Exercise => Below are entries. Reproduce exactly the lines between the line holding "research suggest that" and the line holding "The current stock", inclusive, and only those.

Recorded data
+===+

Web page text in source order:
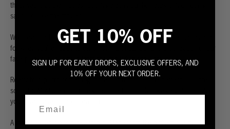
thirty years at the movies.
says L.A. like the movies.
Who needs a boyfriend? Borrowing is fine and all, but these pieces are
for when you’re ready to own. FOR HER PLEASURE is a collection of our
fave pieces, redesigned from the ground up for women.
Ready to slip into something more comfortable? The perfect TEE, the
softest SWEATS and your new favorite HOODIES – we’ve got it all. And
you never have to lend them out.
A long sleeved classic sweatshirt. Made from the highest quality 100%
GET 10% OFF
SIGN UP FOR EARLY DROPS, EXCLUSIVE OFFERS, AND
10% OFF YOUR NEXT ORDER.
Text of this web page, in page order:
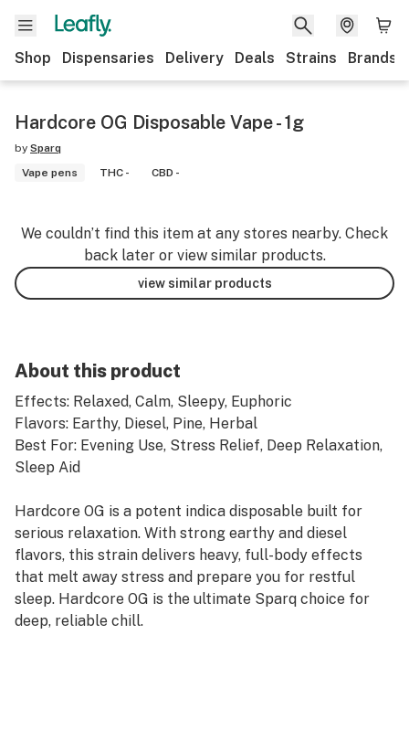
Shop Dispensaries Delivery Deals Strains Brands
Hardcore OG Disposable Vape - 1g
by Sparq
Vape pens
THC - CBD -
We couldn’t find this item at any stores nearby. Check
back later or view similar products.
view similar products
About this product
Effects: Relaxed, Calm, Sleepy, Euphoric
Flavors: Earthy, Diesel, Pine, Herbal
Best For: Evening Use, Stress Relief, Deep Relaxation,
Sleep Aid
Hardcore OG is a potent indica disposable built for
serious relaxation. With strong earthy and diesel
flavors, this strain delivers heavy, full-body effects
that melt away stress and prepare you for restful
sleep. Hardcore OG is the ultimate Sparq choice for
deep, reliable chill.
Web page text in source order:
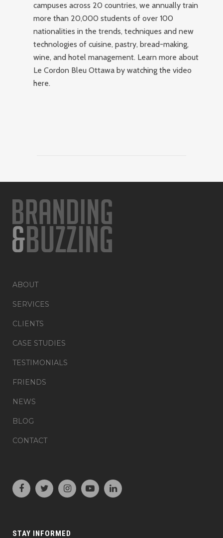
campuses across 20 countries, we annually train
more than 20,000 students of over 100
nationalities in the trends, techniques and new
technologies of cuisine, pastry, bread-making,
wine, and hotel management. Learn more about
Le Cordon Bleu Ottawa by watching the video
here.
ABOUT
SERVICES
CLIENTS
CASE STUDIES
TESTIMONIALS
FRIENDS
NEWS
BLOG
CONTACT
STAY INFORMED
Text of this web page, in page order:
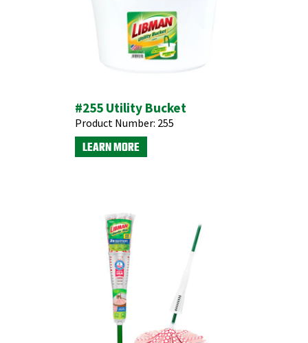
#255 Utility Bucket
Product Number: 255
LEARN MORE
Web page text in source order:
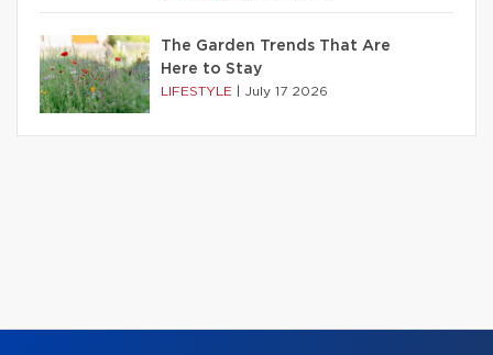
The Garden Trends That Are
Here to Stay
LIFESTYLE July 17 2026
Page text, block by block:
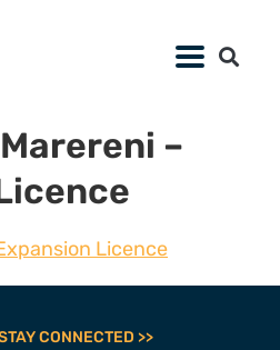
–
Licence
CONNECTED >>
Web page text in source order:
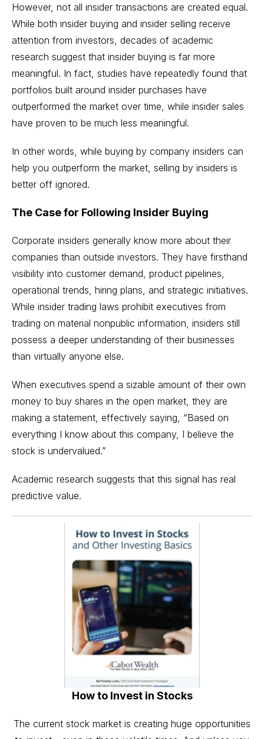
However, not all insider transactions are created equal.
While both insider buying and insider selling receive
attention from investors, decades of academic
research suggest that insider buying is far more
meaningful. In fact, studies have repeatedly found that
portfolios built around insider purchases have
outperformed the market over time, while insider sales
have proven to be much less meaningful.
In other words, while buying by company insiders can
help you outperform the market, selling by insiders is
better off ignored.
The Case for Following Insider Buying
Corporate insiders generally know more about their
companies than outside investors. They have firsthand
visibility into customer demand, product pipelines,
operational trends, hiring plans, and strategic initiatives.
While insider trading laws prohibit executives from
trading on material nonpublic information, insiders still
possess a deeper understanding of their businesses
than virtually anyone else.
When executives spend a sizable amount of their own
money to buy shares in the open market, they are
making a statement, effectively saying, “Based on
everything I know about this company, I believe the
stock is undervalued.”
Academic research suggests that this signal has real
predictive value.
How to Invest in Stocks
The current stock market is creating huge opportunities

+===+

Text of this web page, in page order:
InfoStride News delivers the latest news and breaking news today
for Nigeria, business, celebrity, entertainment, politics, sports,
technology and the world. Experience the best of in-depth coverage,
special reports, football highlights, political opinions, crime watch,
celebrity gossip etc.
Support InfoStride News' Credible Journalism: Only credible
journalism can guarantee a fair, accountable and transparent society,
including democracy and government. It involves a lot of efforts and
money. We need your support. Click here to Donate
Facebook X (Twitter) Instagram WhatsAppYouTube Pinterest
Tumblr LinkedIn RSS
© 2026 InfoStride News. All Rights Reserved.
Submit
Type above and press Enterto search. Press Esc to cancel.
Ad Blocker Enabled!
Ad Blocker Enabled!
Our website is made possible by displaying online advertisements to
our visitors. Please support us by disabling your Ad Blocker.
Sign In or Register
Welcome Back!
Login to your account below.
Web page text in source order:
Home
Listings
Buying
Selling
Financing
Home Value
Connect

+===+

Answer section =>
research suggest that insider buying is far more
meaningful. In fact, studies have repeatedly found that
portfolios built around insider purchases have
outperformed the market over time, while insider sales
have proven to be much less meaningful.
In other words, while buying by company insiders can
help you outperform the market, selling by insiders is
better off ignored.
The Case for Following Insider Buying
Corporate insiders generally know more about their
companies than outside investors. They have firsthand
visibility into customer demand, product pipelines,
operational trends, hiring plans, and strategic initiatives.
While insider trading laws prohibit executives from
trading on material nonpublic information, insiders still
possess a deeper understanding of their businesses
than virtually anyone else.
When executives spend a sizable amount of their own
money to buy shares in the open market, they are
making a statement, effectively saying, “Based on
everything I know about this company, I believe the
stock is undervalued.”
Academic research suggests that this signal has real
predictive value.
How to Invest in Stocks
The current stock market is creating huge opportunities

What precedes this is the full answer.